There’s much to consider when pondering the merits of active versus passive bass guitar circuits.
As we saw in my previous column [“Exploring Passive Tone Controls,” December 2015], there are a lot of things one can do with passive circuits. It’s possible to create passive circuits to alter all portions of the frequency spectrum, but because their elements interact, these circuits often behave very specifically and rarely have the independent nature of an active EQ system. It turns out most passive circuits will only work as intended for a defined purpose.
Many players reject active electronics and favor passive circuits, calling them “pure” and tonally “natural.” And like a drummer’s snare, our basses are the most personal and emotional part of our rigs, so it seems reasonable to opt for simplicity. But in the end, you have to look at the complete signal chain, and even with a passive instrument, there are a lot of active elements that appear after the output jack. Insisting you want to keep your instrument simple and don’t like to deal with batteries is an argument that’s hard to refute, but—as always—this choice comes at a price. And an active element in an early stage of the signal chain can spare you from a lot of other “passive interactions.”
Let’s assume we have the common scenario of passive pickups running into passive volume and tone controls. It’s a simple and familiar wiring, but once you nose into the details, things can quickly turn less “natural.” Say you’re one of those bassists who often grabs the volume knob to adjust it for different parts of a song: When rotating the pot counterclockwise to reduce your volume, you’ll probably notice a corresponding loss of higher frequencies.
Is this acceptable? Well, that depends. Usually you turn down the volume because you want to get quieter. If that’s the case, then losing some timbral edge works to your advantage. But what if the whole band gets quieter? In that instance, you might want or need a more uniform tone between 1 and 10. For electric bassists, it’s a simple demand that should have a simple solution.
Our guitar friends are extremely sensitive about how their upper end behaves, so when playing through a fuzz or overdriven tube amp, they often use a treble bleed circuit (Fig. 1) to compensate for this loss of highs. Remember that in a passive circuit, everything influences everything and our system of pickups, pots, and cables forms a low-pass filter—the lower frequencies pass and the higher ones get cut off at a certain point. If either resistance or capacitance goes up, the cut-off frequency goes down. So rolling down the pot, and thus raising its resistance, causes the loss of treble.
To avoid this, the classic solution is to add a parallel capacitance right between the pot’s input from the pickup and its middle lug (as shown in our diagram) to form the opposing element of the low-pass filter. This high-pass filter compensates for the raised resistance, but as with everything passive, there is now a side effect: There isn’t an absolutely uniform tone over the full volume range, and this addition often causes too much treble at full volume.

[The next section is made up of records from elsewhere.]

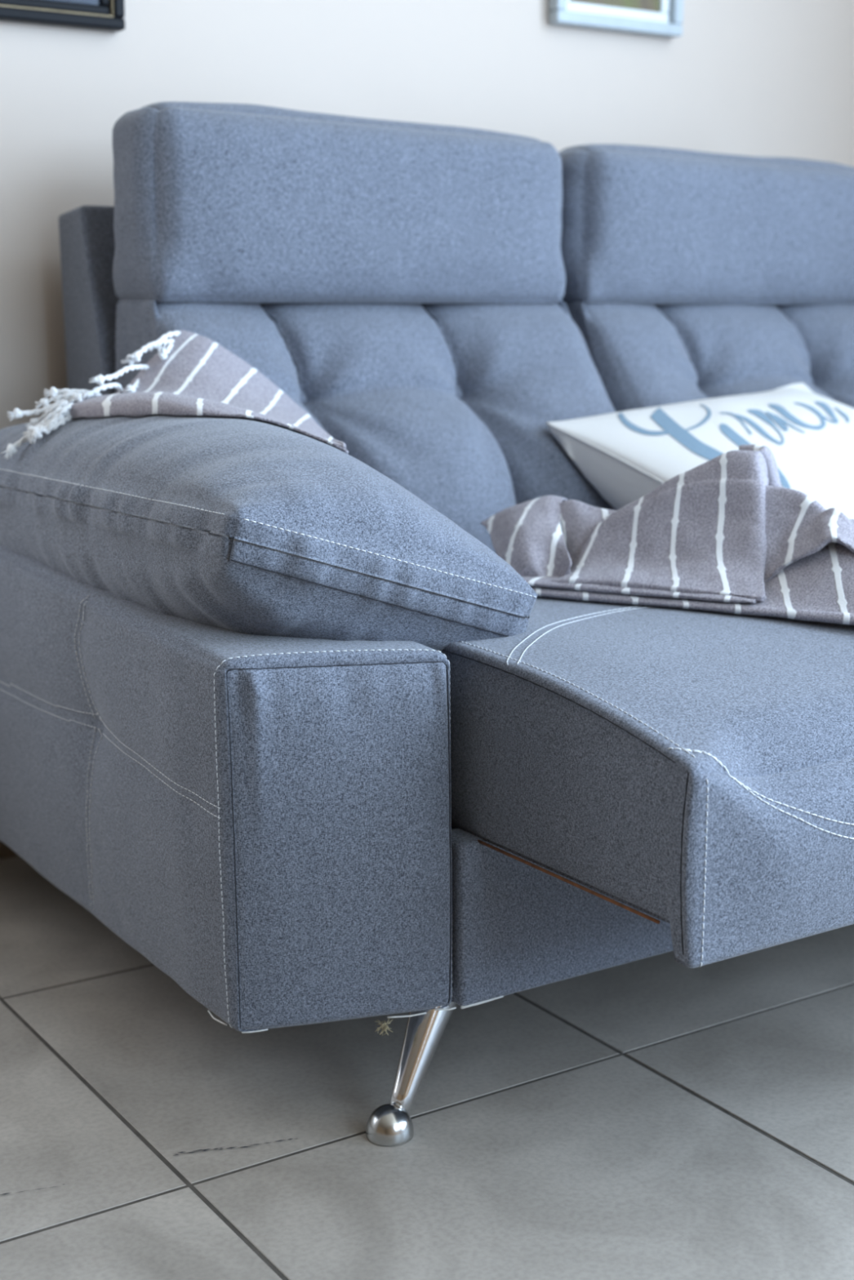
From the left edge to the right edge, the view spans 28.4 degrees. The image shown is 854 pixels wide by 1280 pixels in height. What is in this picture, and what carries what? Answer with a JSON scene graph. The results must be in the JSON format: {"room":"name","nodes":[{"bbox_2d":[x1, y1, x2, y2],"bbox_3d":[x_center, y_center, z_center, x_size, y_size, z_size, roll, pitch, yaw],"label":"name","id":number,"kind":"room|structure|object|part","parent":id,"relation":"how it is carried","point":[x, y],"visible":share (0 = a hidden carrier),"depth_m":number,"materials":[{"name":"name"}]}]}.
{"room":"living room","nodes":[
{"label":"living room","id":0,"kind":"room"},
{"bbox_2d":[0,855,853,1279],"bbox_3d":[-0.788,0.867,-0.689,7.160,0.061,4.850,-7,13,-32],"label":"floor","id":1,"kind":"structure","parent":0,"point":[658,1117],"depth_m":1.46,"materials":[{"name":"tile"}]},
{"bbox_2d":[0,101,853,1146],"bbox_3d":[0.375,-0.146,1.951,1.613,0.921,1.135,-7,13,-32],"label":"sofa","id":2,"kind":"object","parent":1,"relation":"on","point":[281,711],"visible":0.84,"depth_m":1.49,"materials":[{"name":"fabric"}]},
{"bbox_3d":[0.124,-0.283,2.315,1.212,0.572,0.218,-7,13,-32],"label":"frame","id":3,"kind":"part","parent":2,"relation":"part of","materials":[{"name":"fabric"}]},
{"bbox_2d":[1,329,348,459],"bbox_3d":[-0.257,-0.238,1.670,0.332,0.132,0.352,-2,11,-10],"label":"throw blanket","id":4,"kind":"object","parent":2,"relation":"on","point":[192,374],"visible":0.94,"depth_m":1.73,"materials":[{"name":"fabric"}]},
{"bbox_3d":[-0.290,0.083,1.723,0.207,0.370,0.855,-7,13,-32],"label":"arm","id":5,"kind":"part","parent":2,"relation":"part of","materials":[{"name":"fabric"}]},
{"bbox_2d":[0,413,537,652],"bbox_3d":[-0.237,-0.121,1.710,0.320,0.224,0.786,-7,13,-32],"label":"cushion","id":6,"kind":"object","parent":2,"relation":"on","point":[150,533],"depth_m":1.43,"materials":[{"name":"fabric"}]},
{"bbox_2d":[115,297,616,552],"bbox_3d":[-0.027,-0.248,1.987,0.586,0.308,0.344,-7,13,-32],"label":"cushion","id":7,"kind":"object","parent":2,"relation":"on","point":[452,401],"depth_m":1.96,"materials":[{"name":"fabric"}]},
{"bbox_3d":[-0.008,0.347,1.473,0.039,0.110,0.091,9,14,40],"label":"leg","id":8,"kind":"part","parent":2,"relation":"part of","materials":[{"name":"silver metal"}]},
{"bbox_3d":[0.522,0.180,1.790,1.204,0.150,0.044,-7,13,-32],"label":"rail","id":9,"kind":"part","parent":2,"relation":"part of","materials":[{"name":"fabric"}]},
{"bbox_3d":[0.167,0.037,1.770,0.591,0.196,1.004,-7,13,-32],"label":"seat","id":10,"kind":"part","parent":2,"relation":"part of","materials":[{"name":"fabric"}]},
{"bbox_2d":[480,444,853,625],"bbox_3d":[0.379,-0.110,1.634,0.744,0.147,0.239,6,12,27],"label":"throw blanket","id":11,"kind":"object","parent":2,"relation":"on","point":[722,534],"visible":0.98,"depth_m":1.63,"materials":[{"name":"grey fabric"}]},
{"bbox_2d":[546,382,853,519],"bbox_3d":[0.445,-0.205,2.013,0.488,0.177,0.370,-9,14,-39],"label":"pillow","id":12,"kind":"object","parent":2,"relation":"on","point":[625,455],"visible":0.62,"depth_m":1.96,"materials":[{"name":"fabric"}]},
{"bbox_2d":[563,301,853,412],"bbox_3d":[0.474,-0.310,2.307,0.586,0.308,0.344,-7,13,-32],"label":"cushion","id":13,"kind":"object","parent":2,"relation":"on","point":[644,354],"depth_m":2.26,"materials":[{"name":"fabric"}]},
{"bbox_2d":[0,0,853,429],"bbox_3d":[-2.091,-0.809,1.020,7.200,2.620,0.120,-7,13,-32],"label":"wall","id":14,"kind":"structure","parent":0,"point":[747,77],"depth_m":2.30,"materials":[{"name":"paint"}]},
{"bbox_2d":[0,840,18,858],"bbox_3d":[-2.054,0.433,1.205,6.960,0.070,0.012,-7,13,-32],"label":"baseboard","id":15,"kind":"structure","parent":14,"relation":"attached to","point":[6,851],"depth_m":2.17,"materials":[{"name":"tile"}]},
{"bbox_2d":[0,0,124,31],"bbox_3d":[-0.560,-0.919,1.928,0.441,0.391,0.022,-7,13,-32],"label":"picture frame","id":16,"kind":"object","parent":14,"relation":"attached to","point":[97,15],"visible":1,"depth_m":2.04,"materials":[{"name":"paint"}]},
{"bbox_3d":[-0.564,-0.920,1.934,0.385,0.335,0.008,-7,13,-32],"label":"picture panel","id":17,"kind":"part","parent":16,"relation":"part of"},
{"bbox_2d":[548,0,683,38],"bbox_3d":[0.280,-1.056,2.457,0.237,0.324,0.024,-7,13,-32],"label":"picture frame","id":18,"kind":"object","parent":14,"relation":"attached to","point":[659,18],"visible":1,"depth_m":2.49,"materials":[{"name":"white"}]},
{"bbox_3d":[0.275,-1.058,2.465,0.171,0.258,0.006,-7,13,-32],"label":"picture panel","id":19,"kind":"part","parent":18,"relation":"part of","materials":[{"name":"paper"}]}
]}

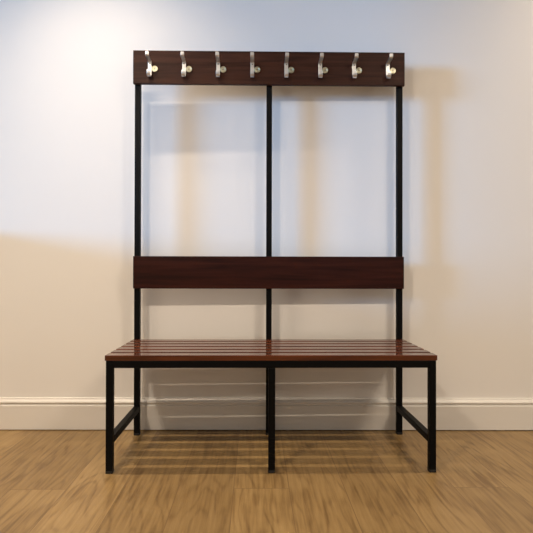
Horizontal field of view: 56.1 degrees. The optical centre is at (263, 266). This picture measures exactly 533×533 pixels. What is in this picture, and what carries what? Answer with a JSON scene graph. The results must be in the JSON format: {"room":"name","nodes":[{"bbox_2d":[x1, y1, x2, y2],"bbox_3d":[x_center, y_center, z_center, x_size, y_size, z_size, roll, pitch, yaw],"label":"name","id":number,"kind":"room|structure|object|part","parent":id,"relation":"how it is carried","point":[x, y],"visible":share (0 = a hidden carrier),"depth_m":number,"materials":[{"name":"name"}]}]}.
{"room":"changing room","nodes":[
{"label":"changing room","id":0,"kind":"room"},
{"bbox_2d":[0,0,532,397],"bbox_3d":[0.814,-0.571,2.379,4.820,2.650,0.121,0,0,0],"label":"wall","id":1,"kind":"structure","parent":0,"point":[67,88],"depth_m":2.32,"materials":[{"name":"white paint"}]},
{"bbox_2d":[0,397,532,429],"bbox_3d":[0.872,0.679,2.303,4.700,0.142,0.024,0,0,0],"label":"baseboard","id":2,"kind":"structure","parent":1,"relation":"attached to","point":[16,413],"depth_m":2.29,"materials":[{"name":"wood"}]},
{"bbox_2d":[0,430,532,532],"bbox_3d":[0.850,0.790,-0.075,4.820,0.100,5.033,0,0,-1],"label":"floor","id":3,"kind":"structure","parent":0,"point":[52,481],"depth_m":1.74,"materials":[{"name":"brown wood"}]},
{"bbox_2d":[105,50,436,473],"bbox_3d":[0.028,-0.103,2.037,1.208,1.708,0.445,0,0,-1],"label":"bench","id":4,"kind":"object","parent":3,"relation":"on","point":[268,69],"visible":1,"depth_m":2.21,"materials":[{"name":"brown wood"}]},
{"bbox_3d":[-0.557,0.542,1.816,0.025,0.404,0.025,0,0,-1],"label":"leg","id":5,"kind":"part","parent":4,"relation":"part of","materials":[{"name":"black metal"}]},
{"bbox_3d":[-0.563,-0.101,2.237,0.025,1.696,0.025,0,0,-1],"label":"post","id":6,"kind":"part","parent":4,"relation":"part of","materials":[{"name":"black metal"}]},
{"bbox_3d":[0.025,-0.100,2.247,0.025,1.696,0.025,0,0,-1],"label":"post","id":7,"kind":"part","parent":4,"relation":"part of","materials":[{"name":"black metal"}]},
{"bbox_3d":[0.030,0.355,1.826,1.150,0.027,0.025,0,0,-1],"label":"rail","id":8,"kind":"part","parent":4,"relation":"part of","materials":[{"name":"black metal"}]},
{"bbox_3d":[0.030,0.557,1.825,0.025,0.377,0.025,0,0,-1],"label":"leg","id":9,"kind":"part","parent":4,"relation":"part of","materials":[{"name":"black metal"}]},
{"bbox_3d":[0.612,-0.099,2.256,0.025,1.696,0.025,0,0,-1],"label":"post","id":10,"kind":"part","parent":4,"relation":"part of","materials":[{"name":"black metal"}]},
{"bbox_3d":[0.618,0.545,1.834,0.025,0.404,0.025,0,0,-1],"label":"leg","id":11,"kind":"part","parent":4,"relation":"part of","materials":[{"name":"black metal"}]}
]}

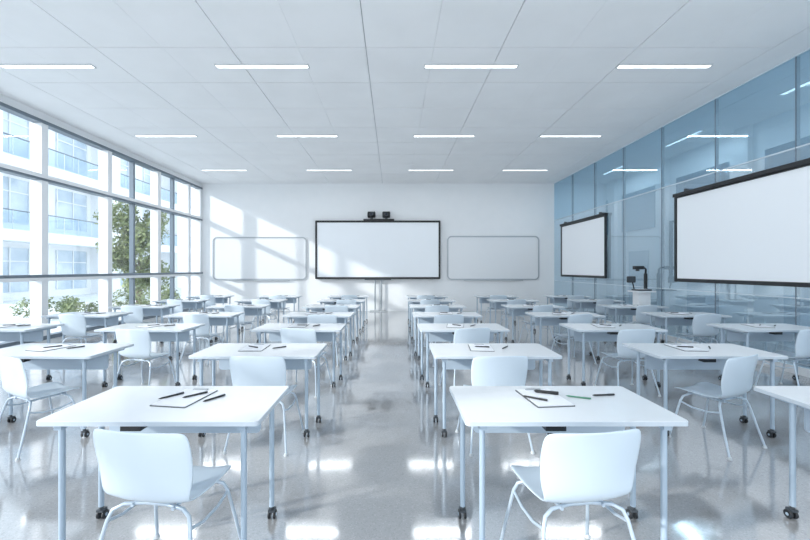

To better assimilate the circuit to our tender ears, we throw in another parallel resistance to compensate for the amount of treble in our compensational circuit. Again, a bassist’s treble range isn’t as critical and sensitive as an overdriven guitar, but it’s worth noting that this parallel resistance affects the taper of the volume pot. In short: Having a more uniform tone while rolling down the volume results in a less uniform volume roll-off. Also, as the high-pass moniker implies, it cuts the low end, and if you don’t carefully choose the electrical values of these extra parts, it can cut a lot of lows.
The possibilities don’t end here, as there are also treble bleed wirings that use the cap and resistor in series, and another one that includes dual pots to add a variable resistance while turning down the volume. As bassists, we can usually ignore the complex versions, yet the message is clear: The more we tinker with the details, the more side effects we have to deal with.
This is nothing you’ll have to worry about in a humming, busy, loud stage environment, but remember, we only asked for a simple thing—a uniform tone at different volumes—and we’re already dealing with the side effects. Granted, we’re really digging into details. But even if their implications are actually more theoretical than not, it’s easy to imagine how broader passive tone controls might create other interdependencies and limitations ... something to explore in the future.